ABOUT THIS EXERCISE:
From the first line to the last, restate the material word for word; pictures stay out.
=== Section Start ===
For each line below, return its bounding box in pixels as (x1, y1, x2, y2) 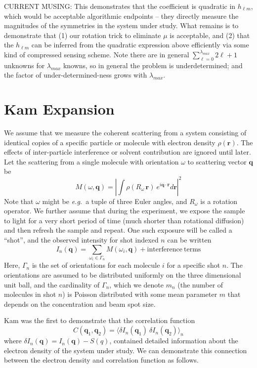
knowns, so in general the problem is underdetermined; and (63, 60, 243, 70)
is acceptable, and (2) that (170, 30, 250, 40)
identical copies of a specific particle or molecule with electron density (4, 137, 215, 147)
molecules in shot (4, 289, 56, 299)
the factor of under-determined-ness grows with (4, 70, 147, 80)
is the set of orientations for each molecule (32, 260, 160, 270)
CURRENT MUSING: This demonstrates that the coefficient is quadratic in (4, 1, 236, 11)
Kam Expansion (4, 99, 115, 119)
=== Section End ===
WRITTEN SOLUTION:
For each line below, return its bounding box in pixels as (x1, y1, x2, y2) 
knowns, so in general the problem is underdetermined; and (63, 60, 243, 70)
is acceptable, and (2) that (170, 30, 250, 40)
identical copies of a specific particle or molecule with electron density (4, 137, 215, 147)
molecules in shot (4, 289, 56, 299)
the factor of under-determined-ness grows with (4, 70, 147, 80)
is the set of orientations for each molecule (32, 260, 160, 270)
CURRENT MUSING: This demonstrates that the coefficient is quadratic in (4, 1, 236, 11)
Kam Expansion (4, 99, 115, 119)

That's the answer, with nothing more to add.